Prepare Beef: In a large bowl, toss the beef cubes with flour, salt, and pepper until evenly coated. This step helps create a nice crust and slightly thickens the stew.
Brown Beef: Heat olive oil in a large Dutch oven or heavy-bottomed pot over medium-high heat. Brown the beef in batches, ensuring not to overcrowd the pot. Cook until nicely seared on all sides, then remove and set aside.
Sauté Aromatics: Add chopped onion to the same pot and cook until softened, about 5-7 minutes. Stir in minced garlic and cook for another minute until fragrant.
Deglaze and Combine: Pour in the red wine (if using) and scrape up any browned bits from the bottom of the pot. Stir in the beef broth, tomato paste, Worcestershire sauce, dried thyme, and bay leaves. Bring to a simmer.
Slow Cook: Transfer the browned beef and the liquid mixture from the pot to your slow cooker. Add the potatoes, carrots, and celery. Stir gently to combine. Cover and cook on low for 7-8 hours or on high for 3-4 hours, or until the beef is fork-tender.

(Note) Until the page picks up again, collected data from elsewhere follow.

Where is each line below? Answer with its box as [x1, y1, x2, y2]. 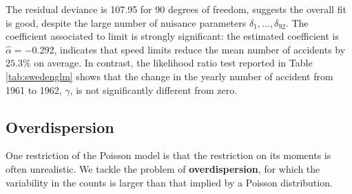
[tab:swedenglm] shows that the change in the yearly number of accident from [6, 69, 333, 83]
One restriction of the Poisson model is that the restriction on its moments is [6, 148, 331, 162]
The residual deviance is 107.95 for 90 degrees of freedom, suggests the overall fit [6, 2, 346, 16]
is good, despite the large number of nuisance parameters [6, 15, 247, 29]
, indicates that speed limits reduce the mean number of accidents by [54, 42, 346, 56]
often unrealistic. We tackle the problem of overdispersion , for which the [6, 161, 320, 175]
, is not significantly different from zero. [70, 82, 238, 97]
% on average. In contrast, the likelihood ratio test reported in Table [22, 56, 313, 70]

Thicken (Optional): If you prefer a thicker stew, combine cornstarch and cold water in a small bowl to create a slurry. Stir the slurry into the stew during the last 30 minutes of cooking. Cook until the stew has thickened to your desired consistency.
Serve: Remove the bay leaves before serving. Garnish with fresh chopped parsley. Serve hot with crusty bread or over mashed potatoes.